====== Excerpted data ======
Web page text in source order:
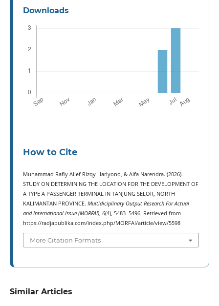
Downloads
How to Cite
Muhammad Rafly Alief Rizqy Hariyono, & Alfa Narendra. (2026).
STUDY ON DETERMINING THE LOCATION FOR THE DEVELOPMENT OF
A TYPE A PASSENGER TERMINAL IN TANJUNG SELOR, NORTH
KALIMANTAN PROVINCE. Multidiciplinary Output Research For Actual
and International Issue (MORFAI), 6(4), 5483–5496. Retrieved from
https://radjapublika.com/index.php/MORFAI/article/view/5598
More Citation Formats
Similar Articles
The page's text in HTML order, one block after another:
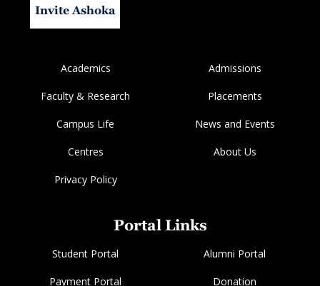
Invite Ashoka
Academics Admissions
Faculty & Research Placements
Campus Life News and Events
Centres About Us
Privacy Policy
Portal Links
Student Portal Alumni Portal
Payment Portal Donation
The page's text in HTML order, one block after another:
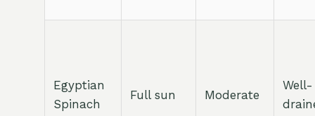
Egyptian
Spinach
Full sun Moderate
Well-
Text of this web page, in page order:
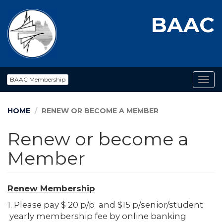
main
content
BAAC
BAAC Membership
HOME RENEW OR BECOME A MEMBER
Renew or become a
Member
Renew Membership
1. Please pay $ 20 p/p and $15 p/senior/student
yearly membership fee by online banking
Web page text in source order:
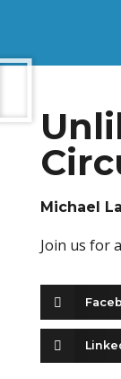
Michael
Join us for
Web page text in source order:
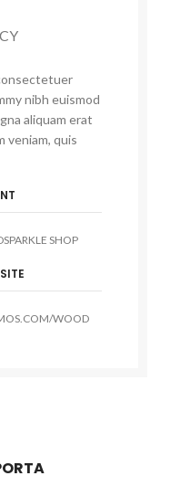
nibh euismod
aliquam erat
veniam, quis
SHOP
WOOD
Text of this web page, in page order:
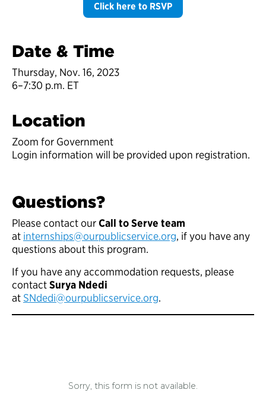
Click here to RSVP
Date & Time
Thursday, Nov. 16, 2023
6–7:30 p.m. ET
Location
Zoom for Government
Login information will be provided upon registration.
Questions?
Please contact ourCall to Serve team
at internships@ourpublicservice.org, if you have any
questions about this program.
If you have any accommodation requests, please
contactSurya Ndedi
atSNdedi@ourpublicservice.org.
Sorry, this form is not available.
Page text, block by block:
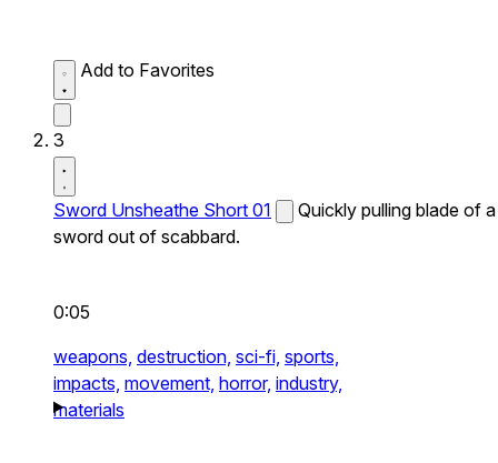
Add to Favorites
3
Sword Unsheathe Short 01
Quickly pulling blade of a
sword out of scabbard.
0:05
weapons, destruction, sci-fi, sports,
impacts, movement, horror, industry,
materials
======
Leave the pictures out and output all of the data verbatim.

[Answer for this exercise]:
Web page text in source order:
Downloads
How to Cite
Muhammad Rafly Alief Rizqy Hariyono, & Alfa Narendra. (2026).
STUDY ON DETERMINING THE LOCATION FOR THE DEVELOPMENT OF
A TYPE A PASSENGER TERMINAL IN TANJUNG SELOR, NORTH
KALIMANTAN PROVINCE. Multidiciplinary Output Research For Actual
and International Issue (MORFAI), 6(4), 5483–5496. Retrieved from
https://radjapublika.com/index.php/MORFAI/article/view/5598
More Citation Formats
Similar Articles
The page's text in HTML order, one block after another:
Invite Ashoka
Academics Admissions
Faculty & Research Placements
Campus Life News and Events
Centres About Us
Privacy Policy
Portal Links
Student Portal Alumni Portal
Payment Portal Donation
The page's text in HTML order, one block after another:
Egyptian
Spinach
Full sun Moderate
Well-
Text of this web page, in page order:
main
content
BAAC
BAAC Membership
HOME RENEW OR BECOME A MEMBER
Renew or become a
Member
Renew Membership
1. Please pay $ 20 p/p and $15 p/senior/student
yearly membership fee by online banking
Web page text in source order:
Michael
Join us for
Web page text in source order:
nibh euismod
aliquam erat
veniam, quis
SHOP
WOOD
Text of this web page, in page order:
Click here to RSVP
Date & Time
Thursday, Nov. 16, 2023
6–7:30 p.m. ET
Location
Zoom for Government
Login information will be provided upon registration.
Questions?
Please contact ourCall to Serve team
at internships@ourpublicservice.org, if you have any
questions about this program.
If you have any accommodation requests, please
contactSurya Ndedi
atSNdedi@ourpublicservice.org.
Sorry, this form is not available.
Page text, block by block:
Add to Favorites
3
Sword Unsheathe Short 01
Quickly pulling blade of a
sword out of scabbard.
0:05
weapons, destruction, sci-fi, sports,
impacts, movement, horror, industry,
materials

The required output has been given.